Documentation that carries value anywhere: the exposure conditions and duration, time of freezing and any thawing or refreezing, time to definitive rewarming, depth and grade of injury, salvage treatment given and its timing, imaging findings, and the rehabilitation and cold-protection plan. Drug choice, thrombolysis protocols and hyperbaric referral should follow local emergency, vascular and interventional-radiology pathways.
Frostbite: Decision Sheet
Clinical summary
Recognise
- •Freezing cold exposure with white, waxy, hard, numb peripheries.
- •Frostbite is a freeze-thaw injury; early appearance under-predicts loss.
- •Distinguish from non-freezing cold injury (trench foot).
Field
- •Treat hypothermia and major trauma first.
- •Do not rewarm if refreezing is possible; avoid rubbing and dry heat.
- •Protect the part and evacuate for controlled rewarming.
Hospital
- •Rapid rewarming in water at 37 to 39 degrees Celsius with analgesia.
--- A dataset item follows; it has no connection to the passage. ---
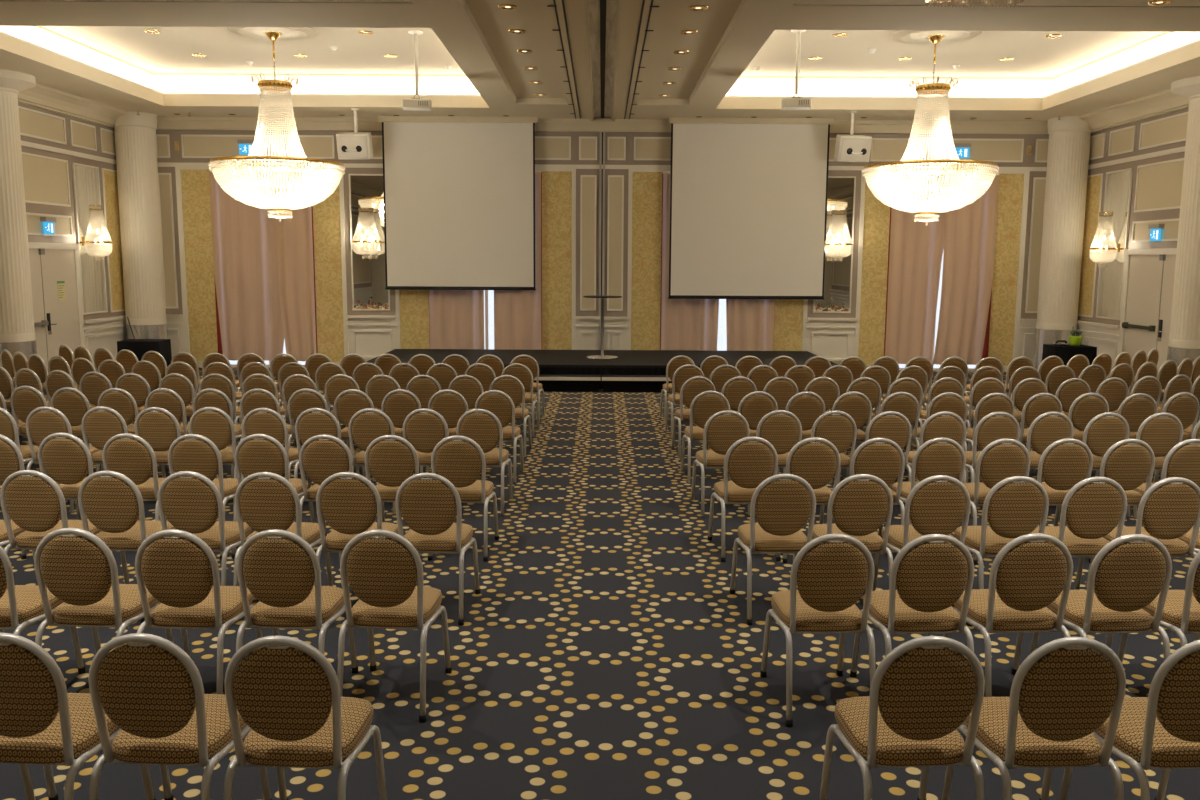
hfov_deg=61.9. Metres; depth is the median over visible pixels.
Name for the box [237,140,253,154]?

- •Ibuprofen, aloe vera, elevation, blister care and tetanus cover.
- •Bone scan or angiography to assess perfusion in deep injury.
Salvage
- •tPA within about 24 hours to dissolve microvascular thrombosis.
- •Iloprost within about 48 hours; preferred if bleeding risk.
- •Hyperbaric oxygen as an adjunct in selected centres.
Surgery and Warn
- •Delay amputation until demarcation; preserve viable length.
- •Operate early only for wet gangrene, infection or sepsis.
- •Counsel on cold sensitivity, pain, stiffness and growth-plate risk in children.